Disocactus flagelliformis (L.) Barthlott
Rat Tail Cactus, Rattail Cactus
Cactus flagelliformis (basionym), Aporocactus flagelliformis, Aporocactus flagriformis, Aporocactus leptophis, Cactus serpentinus, Cereus flagelliformis, Cereus flagriformis, Cereus leptophis, Cereus serpentinus, Discocactus flagriformis, Nyctocereus castellanosii, Nyctocereus serpentinus, Peniocereus serpentinus
Disocactus flagelliformis is a cactus with a thick hanging stems, each with 8 to 13 ribs, up to 3.3 feet (1 m) long and up to 0.75 inches (1.9 cm) in diameter. The needle groups are tiny, almost fuzzy-looking and have 15 to 20 fine reddish-yellow spines each.
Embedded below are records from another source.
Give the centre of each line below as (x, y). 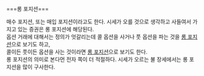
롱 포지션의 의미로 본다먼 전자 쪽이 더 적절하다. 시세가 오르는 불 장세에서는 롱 (97, 59)
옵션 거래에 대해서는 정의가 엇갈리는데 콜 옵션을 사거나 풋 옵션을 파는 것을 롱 (97, 37)
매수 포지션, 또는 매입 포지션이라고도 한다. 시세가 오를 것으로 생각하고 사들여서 (99, 22)
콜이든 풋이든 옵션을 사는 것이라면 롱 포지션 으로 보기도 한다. (77, 52)
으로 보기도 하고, (31, 44)
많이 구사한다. (39, 67)
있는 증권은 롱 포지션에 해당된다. (56, 29)
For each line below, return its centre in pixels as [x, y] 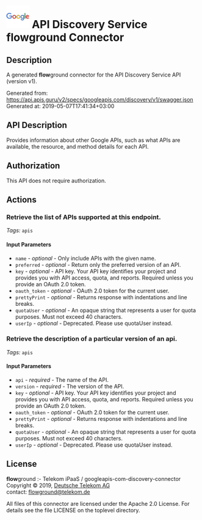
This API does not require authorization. [56, 180]
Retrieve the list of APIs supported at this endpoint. [84, 217]
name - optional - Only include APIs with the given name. [85, 258]
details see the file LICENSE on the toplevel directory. [73, 510]
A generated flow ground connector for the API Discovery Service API [94, 75]
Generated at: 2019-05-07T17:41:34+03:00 [60, 106]
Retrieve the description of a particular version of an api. [92, 339]
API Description [37, 125]
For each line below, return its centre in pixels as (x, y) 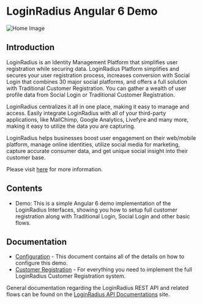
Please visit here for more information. (54, 169)
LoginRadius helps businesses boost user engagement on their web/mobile (101, 138)
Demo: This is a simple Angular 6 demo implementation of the (93, 203)
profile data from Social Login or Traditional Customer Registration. (91, 95)
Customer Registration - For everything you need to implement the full (104, 270)
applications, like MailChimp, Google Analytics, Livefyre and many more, (97, 119)
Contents (24, 189)
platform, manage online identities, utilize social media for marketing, (93, 144)
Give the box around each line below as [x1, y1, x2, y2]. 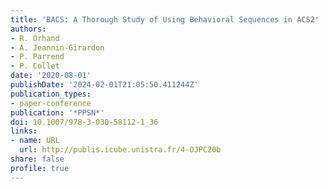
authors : [10, 24, 47, 34]
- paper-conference [10, 98, 92, 108]
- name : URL [10, 136, 60, 146]
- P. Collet [10, 61, 60, 71]
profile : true [10, 163, 70, 173]
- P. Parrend [10, 52, 65, 62]
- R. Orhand [10, 33, 60, 43]
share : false [10, 154, 65, 164]
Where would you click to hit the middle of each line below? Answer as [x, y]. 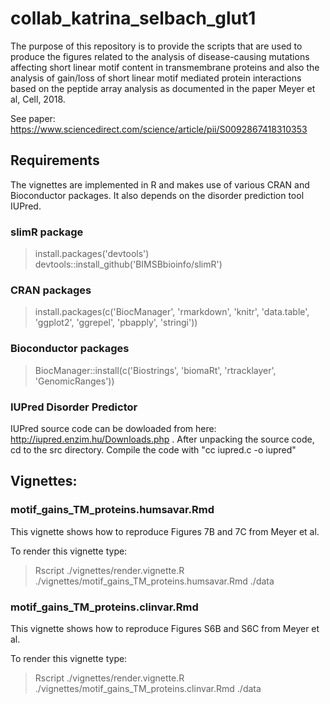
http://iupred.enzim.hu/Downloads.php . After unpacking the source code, [162, 439]
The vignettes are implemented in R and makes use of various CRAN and [160, 184]
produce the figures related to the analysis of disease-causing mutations [160, 56]
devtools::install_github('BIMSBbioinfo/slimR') [128, 264]
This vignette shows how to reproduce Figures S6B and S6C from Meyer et [165, 628]
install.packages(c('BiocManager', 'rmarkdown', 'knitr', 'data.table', [172, 312]
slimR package [47, 232]
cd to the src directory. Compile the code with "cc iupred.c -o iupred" [153, 449]
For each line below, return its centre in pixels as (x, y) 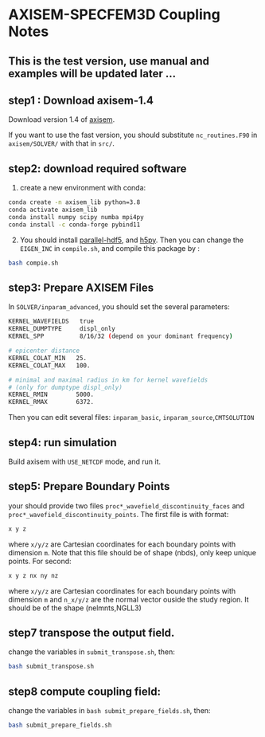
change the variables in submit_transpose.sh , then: (92, 652)
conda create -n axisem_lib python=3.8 (74, 202)
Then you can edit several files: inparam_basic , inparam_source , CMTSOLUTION (131, 418)
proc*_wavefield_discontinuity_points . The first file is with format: (119, 514)
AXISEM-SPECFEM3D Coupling (114, 15)
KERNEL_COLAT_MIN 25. (48, 358)
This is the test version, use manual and (109, 61)
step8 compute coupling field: (85, 691)
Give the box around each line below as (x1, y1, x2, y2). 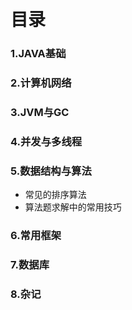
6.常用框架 (10, 229, 62, 243)
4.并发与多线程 (10, 134, 83, 148)
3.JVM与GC (10, 105, 70, 119)
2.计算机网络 (10, 76, 72, 90)
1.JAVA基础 (10, 47, 67, 61)
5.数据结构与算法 (10, 164, 92, 178)
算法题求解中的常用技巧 (24, 201, 122, 213)
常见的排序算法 (24, 189, 87, 201)
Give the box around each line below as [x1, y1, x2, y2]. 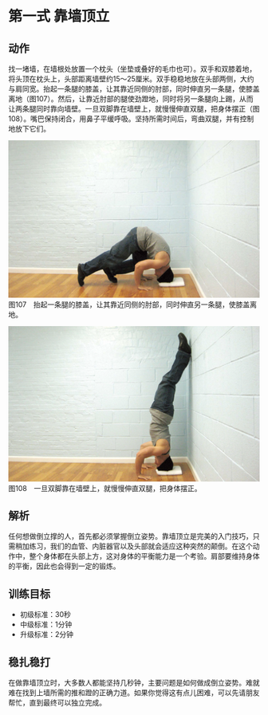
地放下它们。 [8, 124, 50, 133]
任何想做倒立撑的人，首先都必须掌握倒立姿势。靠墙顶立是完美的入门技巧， [8, 532, 253, 541]
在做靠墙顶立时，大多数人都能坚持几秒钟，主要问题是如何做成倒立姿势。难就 [8, 678, 260, 687]
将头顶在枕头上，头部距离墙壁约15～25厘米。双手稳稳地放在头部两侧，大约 [8, 74, 254, 84]
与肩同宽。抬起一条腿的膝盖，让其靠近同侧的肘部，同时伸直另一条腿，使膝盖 [8, 84, 260, 93]
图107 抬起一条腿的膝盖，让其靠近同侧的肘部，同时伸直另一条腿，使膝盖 [8, 300, 250, 309]
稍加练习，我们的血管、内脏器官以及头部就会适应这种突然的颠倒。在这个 [14, 541, 253, 551]
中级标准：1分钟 [19, 619, 73, 630]
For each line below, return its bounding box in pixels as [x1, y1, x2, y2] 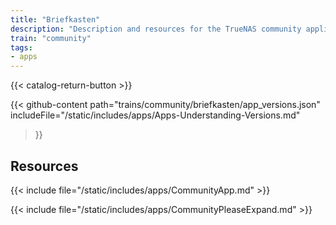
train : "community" [10, 33, 92, 43]
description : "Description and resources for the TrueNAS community [10, 24, 302, 34]
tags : [10, 42, 33, 53]
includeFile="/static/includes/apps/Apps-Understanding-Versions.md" [10, 109, 301, 121]
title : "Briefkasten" [10, 14, 101, 25]
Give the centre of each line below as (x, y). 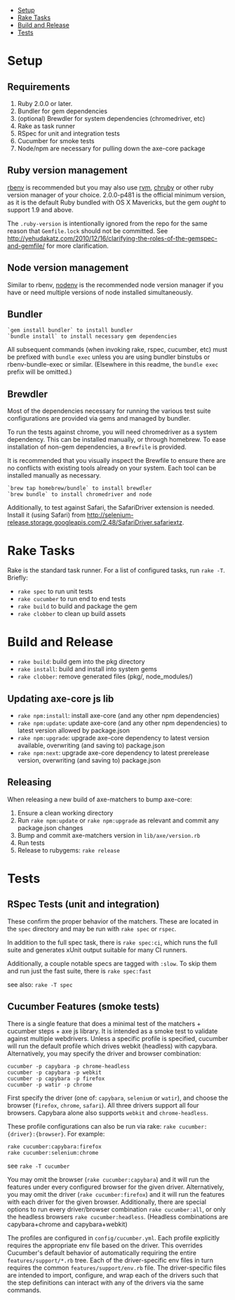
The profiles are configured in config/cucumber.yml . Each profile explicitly (113, 1237)
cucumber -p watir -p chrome (50, 1084)
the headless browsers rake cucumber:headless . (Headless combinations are (118, 1216)
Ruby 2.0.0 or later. (45, 104)
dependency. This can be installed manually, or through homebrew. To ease (117, 440)
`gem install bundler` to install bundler (70, 330)
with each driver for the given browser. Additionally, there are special (107, 1202)
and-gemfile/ (26, 246)
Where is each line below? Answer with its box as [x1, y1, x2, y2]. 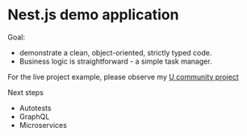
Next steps [7, 87, 44, 97]
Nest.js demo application [7, 6, 179, 24]
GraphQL [19, 111, 50, 122]
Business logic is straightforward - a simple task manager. [19, 56, 212, 66]
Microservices [19, 120, 68, 130]
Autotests [19, 103, 52, 113]
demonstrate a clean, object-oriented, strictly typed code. [19, 47, 212, 57]
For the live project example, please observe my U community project [7, 72, 239, 81]
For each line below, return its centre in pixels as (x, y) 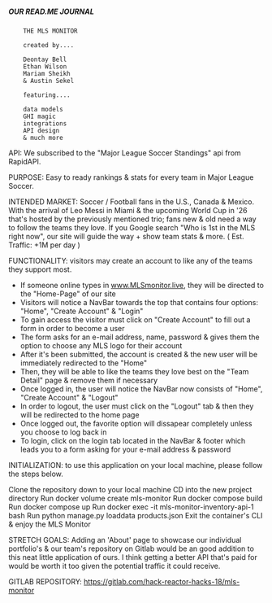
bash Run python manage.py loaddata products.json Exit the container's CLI (136, 515)
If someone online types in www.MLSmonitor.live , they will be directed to (142, 285)
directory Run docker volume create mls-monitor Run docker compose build (136, 498)
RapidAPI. (25, 161)
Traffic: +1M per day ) (45, 245)
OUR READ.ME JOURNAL (52, 11)
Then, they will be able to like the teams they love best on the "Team (134, 371)
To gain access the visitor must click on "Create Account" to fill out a (135, 319)
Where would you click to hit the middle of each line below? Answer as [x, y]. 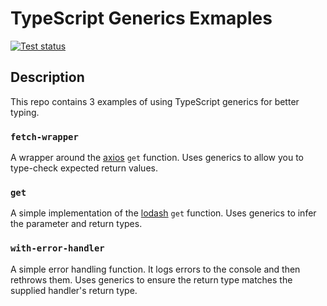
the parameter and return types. [76, 224]
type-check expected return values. [84, 168]
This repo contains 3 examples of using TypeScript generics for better [155, 101]
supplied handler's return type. [74, 290]
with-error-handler [57, 248]
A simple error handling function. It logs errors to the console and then [155, 269]
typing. [25, 112]
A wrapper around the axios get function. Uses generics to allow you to [157, 158]

The flowers are a beautiful magenta color, curved, up to 3 inches (7.5 cm) long and up to 1.5 inches (3.8 cm) in diameter.
USDA hardiness zone 10a to 11b: from 30 °F (−1.1 °C) to 50 °F (+10 °C).
How to Grow and Care
Rat Tail Cactus is easy to cultivate and relatively fast growing cactus. Its trailing stems make these cactus ideal plant for a hanging basket. Line the basket with sphagnum moss before filling it with potting mixture and make sure it is hung where the prickly stems will not pose a treat to the unwary. If Rat Tail Cactus is grown in a pot, hang the pot up or attache it to a high shelf. If it is left free-standing, it can soon be overbalanced by the lengthening stems.
To propagate, use either 6 inches (15 cm) tip or 6 inches (15 cm) segment of any part of the stem. Allow each cutting or segment to dry for 3 days and then insert it about 0.8 inch (2 cm) deep in a small pan or pot of the recommended potting mixture for mature plants. Be sure that any stem segment is planted with the bottom end down… – See more at: How to Grow and Care for Rat Tail Cactus (Disocactus flagelliformis)
Disocactus flagelliformis is native to Mexico (Hidalgo, Oaxaca).